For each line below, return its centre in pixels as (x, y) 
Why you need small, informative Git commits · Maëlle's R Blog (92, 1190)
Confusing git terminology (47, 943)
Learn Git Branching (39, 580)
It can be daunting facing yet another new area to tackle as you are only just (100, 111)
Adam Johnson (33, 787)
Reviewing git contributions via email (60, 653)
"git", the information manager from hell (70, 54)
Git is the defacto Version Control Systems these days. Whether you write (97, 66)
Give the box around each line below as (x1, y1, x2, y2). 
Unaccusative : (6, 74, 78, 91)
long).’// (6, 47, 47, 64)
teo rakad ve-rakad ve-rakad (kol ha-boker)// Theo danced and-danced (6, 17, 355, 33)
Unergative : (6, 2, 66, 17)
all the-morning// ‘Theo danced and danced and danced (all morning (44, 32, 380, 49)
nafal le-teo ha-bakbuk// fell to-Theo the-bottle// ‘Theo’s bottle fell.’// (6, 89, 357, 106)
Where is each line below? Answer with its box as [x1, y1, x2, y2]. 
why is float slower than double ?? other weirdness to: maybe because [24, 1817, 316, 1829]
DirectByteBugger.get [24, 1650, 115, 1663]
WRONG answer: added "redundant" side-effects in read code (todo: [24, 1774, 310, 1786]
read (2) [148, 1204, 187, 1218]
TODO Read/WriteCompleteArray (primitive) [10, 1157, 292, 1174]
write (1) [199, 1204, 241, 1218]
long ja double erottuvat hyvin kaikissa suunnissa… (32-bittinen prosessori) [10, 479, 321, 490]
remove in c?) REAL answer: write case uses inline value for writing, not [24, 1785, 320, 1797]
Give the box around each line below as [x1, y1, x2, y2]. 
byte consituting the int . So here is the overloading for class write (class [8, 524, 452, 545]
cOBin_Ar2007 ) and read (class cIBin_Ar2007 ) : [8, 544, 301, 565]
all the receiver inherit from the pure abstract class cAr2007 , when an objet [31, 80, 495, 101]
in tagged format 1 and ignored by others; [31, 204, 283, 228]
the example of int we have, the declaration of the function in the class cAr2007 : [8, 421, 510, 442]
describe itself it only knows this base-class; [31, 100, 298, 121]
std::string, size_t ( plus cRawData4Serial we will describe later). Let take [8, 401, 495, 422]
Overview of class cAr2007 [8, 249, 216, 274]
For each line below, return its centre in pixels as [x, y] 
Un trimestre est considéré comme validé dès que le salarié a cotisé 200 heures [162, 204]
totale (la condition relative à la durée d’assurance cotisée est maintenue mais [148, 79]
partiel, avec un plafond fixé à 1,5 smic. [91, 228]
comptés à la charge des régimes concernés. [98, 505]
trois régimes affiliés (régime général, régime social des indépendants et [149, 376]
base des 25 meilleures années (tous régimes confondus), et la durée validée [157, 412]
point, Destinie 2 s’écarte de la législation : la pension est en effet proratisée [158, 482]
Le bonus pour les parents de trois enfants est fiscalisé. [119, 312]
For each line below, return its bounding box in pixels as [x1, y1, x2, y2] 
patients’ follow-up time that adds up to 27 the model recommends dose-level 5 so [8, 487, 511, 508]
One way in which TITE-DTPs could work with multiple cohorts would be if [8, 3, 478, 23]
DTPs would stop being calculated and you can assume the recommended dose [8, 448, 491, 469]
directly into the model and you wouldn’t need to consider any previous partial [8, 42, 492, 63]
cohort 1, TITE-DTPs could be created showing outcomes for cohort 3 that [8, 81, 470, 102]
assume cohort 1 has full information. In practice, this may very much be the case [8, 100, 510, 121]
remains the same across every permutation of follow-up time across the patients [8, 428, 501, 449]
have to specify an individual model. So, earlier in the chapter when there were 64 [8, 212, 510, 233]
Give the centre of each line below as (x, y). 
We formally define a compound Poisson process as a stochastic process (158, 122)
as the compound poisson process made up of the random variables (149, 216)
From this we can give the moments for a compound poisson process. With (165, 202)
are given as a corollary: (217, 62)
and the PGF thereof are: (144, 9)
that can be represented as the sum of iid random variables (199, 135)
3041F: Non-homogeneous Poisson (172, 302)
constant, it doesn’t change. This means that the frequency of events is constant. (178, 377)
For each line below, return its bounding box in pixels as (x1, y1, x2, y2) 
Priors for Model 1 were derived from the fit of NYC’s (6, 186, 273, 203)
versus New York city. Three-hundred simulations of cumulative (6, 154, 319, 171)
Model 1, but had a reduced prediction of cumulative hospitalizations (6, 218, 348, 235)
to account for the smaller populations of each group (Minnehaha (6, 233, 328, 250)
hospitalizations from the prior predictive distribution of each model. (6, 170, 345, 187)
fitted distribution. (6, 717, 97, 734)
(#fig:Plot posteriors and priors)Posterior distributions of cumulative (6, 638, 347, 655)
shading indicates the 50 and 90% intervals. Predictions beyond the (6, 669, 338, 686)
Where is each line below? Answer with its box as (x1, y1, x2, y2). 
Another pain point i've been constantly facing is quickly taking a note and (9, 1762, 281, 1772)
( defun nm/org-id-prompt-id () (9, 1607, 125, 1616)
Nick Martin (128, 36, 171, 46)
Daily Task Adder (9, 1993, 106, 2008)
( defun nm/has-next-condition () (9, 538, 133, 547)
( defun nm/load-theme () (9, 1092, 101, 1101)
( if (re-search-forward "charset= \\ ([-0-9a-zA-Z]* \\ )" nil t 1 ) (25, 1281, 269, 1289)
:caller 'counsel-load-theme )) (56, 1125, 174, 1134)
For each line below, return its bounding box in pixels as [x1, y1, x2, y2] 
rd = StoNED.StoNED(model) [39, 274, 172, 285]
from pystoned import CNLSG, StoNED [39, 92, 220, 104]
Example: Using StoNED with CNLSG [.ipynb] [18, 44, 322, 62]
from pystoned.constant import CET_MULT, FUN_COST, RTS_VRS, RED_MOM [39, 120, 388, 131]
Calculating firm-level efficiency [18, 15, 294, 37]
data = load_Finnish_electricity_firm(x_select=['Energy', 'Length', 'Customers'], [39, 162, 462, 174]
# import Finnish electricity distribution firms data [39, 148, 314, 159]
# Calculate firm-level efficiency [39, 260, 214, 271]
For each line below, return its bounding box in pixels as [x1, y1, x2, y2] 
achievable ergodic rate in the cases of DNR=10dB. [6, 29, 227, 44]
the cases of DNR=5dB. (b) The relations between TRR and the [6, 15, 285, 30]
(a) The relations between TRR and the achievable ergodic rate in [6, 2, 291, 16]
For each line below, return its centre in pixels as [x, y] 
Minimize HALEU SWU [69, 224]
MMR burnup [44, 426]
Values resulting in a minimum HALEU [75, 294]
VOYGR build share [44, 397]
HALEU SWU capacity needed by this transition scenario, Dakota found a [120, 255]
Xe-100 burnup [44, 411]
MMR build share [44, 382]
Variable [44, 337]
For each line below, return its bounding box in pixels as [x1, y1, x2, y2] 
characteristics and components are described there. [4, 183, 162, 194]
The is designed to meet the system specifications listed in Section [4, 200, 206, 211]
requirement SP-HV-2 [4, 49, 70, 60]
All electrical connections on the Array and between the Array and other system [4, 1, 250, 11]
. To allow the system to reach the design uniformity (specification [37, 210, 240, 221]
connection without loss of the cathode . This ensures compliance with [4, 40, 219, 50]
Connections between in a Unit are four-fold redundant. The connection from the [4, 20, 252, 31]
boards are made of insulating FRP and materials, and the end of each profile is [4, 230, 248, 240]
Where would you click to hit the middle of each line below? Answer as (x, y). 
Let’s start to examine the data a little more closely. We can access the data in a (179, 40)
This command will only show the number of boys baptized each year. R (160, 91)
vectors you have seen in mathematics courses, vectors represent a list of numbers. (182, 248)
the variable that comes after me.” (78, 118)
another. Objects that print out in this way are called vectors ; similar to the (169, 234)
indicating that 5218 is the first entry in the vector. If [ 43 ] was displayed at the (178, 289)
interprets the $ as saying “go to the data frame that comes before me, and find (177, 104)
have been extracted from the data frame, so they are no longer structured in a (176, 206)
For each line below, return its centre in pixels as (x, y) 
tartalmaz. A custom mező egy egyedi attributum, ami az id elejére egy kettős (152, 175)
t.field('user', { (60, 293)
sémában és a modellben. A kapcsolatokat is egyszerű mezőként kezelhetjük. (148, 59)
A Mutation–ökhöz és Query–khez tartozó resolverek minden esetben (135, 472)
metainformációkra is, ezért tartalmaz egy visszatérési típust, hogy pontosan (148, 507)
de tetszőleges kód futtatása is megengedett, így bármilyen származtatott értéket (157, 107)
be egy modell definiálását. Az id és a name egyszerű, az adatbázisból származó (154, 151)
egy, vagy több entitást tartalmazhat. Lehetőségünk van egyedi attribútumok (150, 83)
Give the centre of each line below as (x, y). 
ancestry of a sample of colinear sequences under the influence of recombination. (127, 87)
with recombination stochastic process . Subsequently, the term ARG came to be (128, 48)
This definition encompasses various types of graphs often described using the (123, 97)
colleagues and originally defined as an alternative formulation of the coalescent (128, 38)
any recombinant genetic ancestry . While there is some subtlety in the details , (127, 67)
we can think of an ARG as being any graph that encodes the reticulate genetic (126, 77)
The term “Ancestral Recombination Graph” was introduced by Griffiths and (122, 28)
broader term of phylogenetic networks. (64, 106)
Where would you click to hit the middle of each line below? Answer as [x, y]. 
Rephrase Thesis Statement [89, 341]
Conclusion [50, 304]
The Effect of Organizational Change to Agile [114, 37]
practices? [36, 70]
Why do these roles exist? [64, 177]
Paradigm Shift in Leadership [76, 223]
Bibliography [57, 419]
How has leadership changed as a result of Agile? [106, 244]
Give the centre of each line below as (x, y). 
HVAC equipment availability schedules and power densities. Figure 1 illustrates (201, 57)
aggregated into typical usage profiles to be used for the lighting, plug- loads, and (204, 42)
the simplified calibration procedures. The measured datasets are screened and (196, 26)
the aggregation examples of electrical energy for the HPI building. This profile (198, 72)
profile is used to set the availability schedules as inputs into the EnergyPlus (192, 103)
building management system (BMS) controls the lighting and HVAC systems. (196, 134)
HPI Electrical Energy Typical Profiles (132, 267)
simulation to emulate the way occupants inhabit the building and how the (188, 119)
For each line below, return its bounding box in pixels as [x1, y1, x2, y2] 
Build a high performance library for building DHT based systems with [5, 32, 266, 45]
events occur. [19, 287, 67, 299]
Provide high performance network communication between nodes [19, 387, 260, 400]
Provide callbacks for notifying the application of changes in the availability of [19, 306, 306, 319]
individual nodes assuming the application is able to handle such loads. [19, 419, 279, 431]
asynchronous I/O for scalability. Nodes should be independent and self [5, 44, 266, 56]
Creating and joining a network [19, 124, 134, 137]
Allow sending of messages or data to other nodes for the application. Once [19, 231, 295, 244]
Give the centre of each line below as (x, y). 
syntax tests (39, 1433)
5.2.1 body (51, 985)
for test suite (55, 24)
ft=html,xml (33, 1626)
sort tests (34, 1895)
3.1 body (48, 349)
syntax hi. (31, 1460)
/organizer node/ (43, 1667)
....................
A word-for-word copy of the entries, from the first line through the line containing "box as [x1, y1, x2, y2].", is the whole answer.

Answer for this exercise
For each line below, return its centre in pixels as (x, y) 
Why you need small, informative Git commits · Maëlle's R Blog (92, 1190)
Confusing git terminology (47, 943)
Learn Git Branching (39, 580)
It can be daunting facing yet another new area to tackle as you are only just (100, 111)
Adam Johnson (33, 787)
Reviewing git contributions via email (60, 653)
"git", the information manager from hell (70, 54)
Git is the defacto Version Control Systems these days. Whether you write (97, 66)
Give the box around each line below as (x1, y1, x2, y2). 
Unaccusative : (6, 74, 78, 91)
long).’// (6, 47, 47, 64)
teo rakad ve-rakad ve-rakad (kol ha-boker)// Theo danced and-danced (6, 17, 355, 33)
Unergative : (6, 2, 66, 17)
all the-morning// ‘Theo danced and danced and danced (all morning (44, 32, 380, 49)
nafal le-teo ha-bakbuk// fell to-Theo the-bottle// ‘Theo’s bottle fell.’// (6, 89, 357, 106)
Where is each line below? Answer with its box as [x1, y1, x2, y2]. 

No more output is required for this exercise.